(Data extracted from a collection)
#####
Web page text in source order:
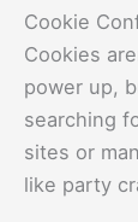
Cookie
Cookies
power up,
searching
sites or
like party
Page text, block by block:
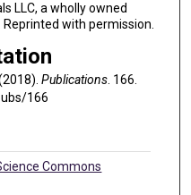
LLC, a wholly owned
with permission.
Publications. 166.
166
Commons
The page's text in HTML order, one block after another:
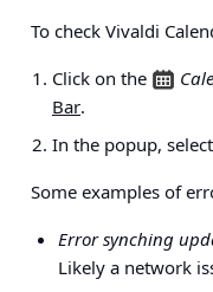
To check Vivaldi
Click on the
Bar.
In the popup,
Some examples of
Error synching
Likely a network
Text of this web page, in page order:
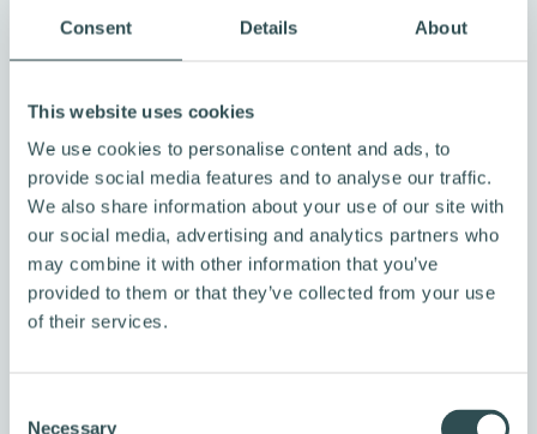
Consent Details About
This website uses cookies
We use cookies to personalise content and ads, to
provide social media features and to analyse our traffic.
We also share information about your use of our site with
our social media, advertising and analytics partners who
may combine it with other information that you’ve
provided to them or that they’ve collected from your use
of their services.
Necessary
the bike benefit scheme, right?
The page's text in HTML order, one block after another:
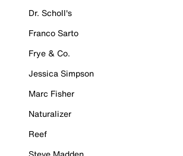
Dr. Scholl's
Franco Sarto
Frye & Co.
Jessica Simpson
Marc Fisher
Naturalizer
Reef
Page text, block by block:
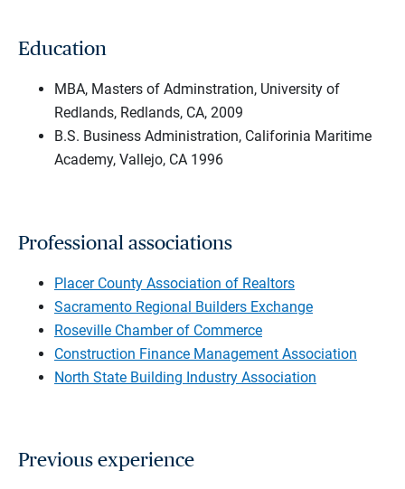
#####
### What the task requires
Make an exact copy of every entry above, but keep the pictures out of it.

### Response to the task
Web page text in source order:
Cookie
Cookies
power up,
searching
sites or
like party
Page text, block by block:
LLC, a wholly owned
with permission.
Publications. 166.
166
Commons
The page's text in HTML order, one block after another:
To check Vivaldi
Click on the
Bar.
In the popup,
Some examples of
Error synching
Likely a network
Text of this web page, in page order:
Consent Details About
This website uses cookies
We use cookies to personalise content and ads, to
provide social media features and to analyse our traffic.
We also share information about your use of our site with
our social media, advertising and analytics partners who
may combine it with other information that you’ve
provided to them or that they’ve collected from your use
of their services.
Necessary
the bike benefit scheme, right?
The page's text in HTML order, one block after another:
Dr. Scholl's
Franco Sarto
Frye & Co.
Jessica Simpson
Marc Fisher
Naturalizer
Reef
Page text, block by block:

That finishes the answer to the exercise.